O tych kolejnych ustawach poprawiających wcześniejsze ustawy będą się uczyć studenci prawa. Wątpię jednak, by nawet najlepsi byli w stanie przekopać się przez wszystkie poprawki parlamentu aż do pisowskiej ustawy bez wad. Nie dadzą rady, bo takich ustaw o sądownictwie po prostu nie ma.
Dla ludzi uprawiających zawody prawnicze przypadek dr. Dudy jest, by użyć języka z tego obozu politycznego, szczególnie porażający. Prawnik, który podpisał tyle szkodliwych ustaw. Gdy kiedykolwiek zacznie się naprawa państwa, w pierwszym rzędzie musi być z tego demontażu demokracji rozliczony właśnie on. I nieważne, że został zdominowany, stłamszony i sponiewierany przez człowieka, który go wyniósł do tej prezydentury. Odpowiedzialność za łamanie konstytucji nie może być pustym zapisem. Bezkarnie łamanym.
Głosowanie nad referendum konstytucyjnym, a zwłaszcza wypowiedzi po nim, były kolejnym popisem kabotyństwa marszałka Senatu, który ogłosił sukces Dudy. A pewien senator PiS plótł, że głosował przeciwko Dudzie w trosce właśnie o Dudę.
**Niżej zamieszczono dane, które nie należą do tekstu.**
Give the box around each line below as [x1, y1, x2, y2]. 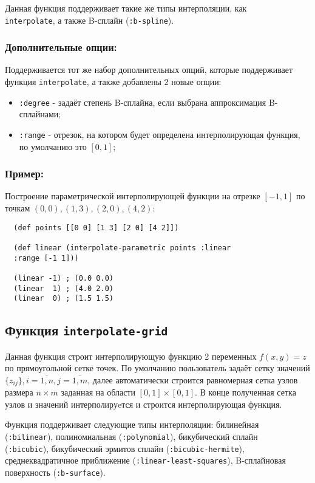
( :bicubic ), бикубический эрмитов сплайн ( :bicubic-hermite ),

Nigdy jeszcze nie widziałem dygnitarza tej rangi, który by, patrząc ludziom prosto w oczy, tak kłamał. I tak zmieniał sens słów i logikę wydarzeń. Polityka, który by był równie jak Karczewski uniżony i służalczy wobec swojego szefa. A jednocześnie równie butny i chamski wobec przeciwników politycznych, których nazwał świrami. Mówił to nie poseł egzorcysta, też z PiS, ale praktykujący lekarz. Aż się prosi, by zaapelować do lekarzy specjalistów, by pomogli koledze.
Choroba zamulająca widzenie realnego świata rozszerza się, niestety, na opozycję. W TOK FM usłyszałem red. Lisa, który ogłosił, że głosowania w Senacie nad ustawami sądowymi są sukcesem społeczeństwa. Bo przecież aż przez 30 miesięcy stawiało ono opór PiS.
A kraj, w którym wszyscy odnieśli sukces, i to w tej samej sprawie, to Polska. To my. Chyba pora się obudzić.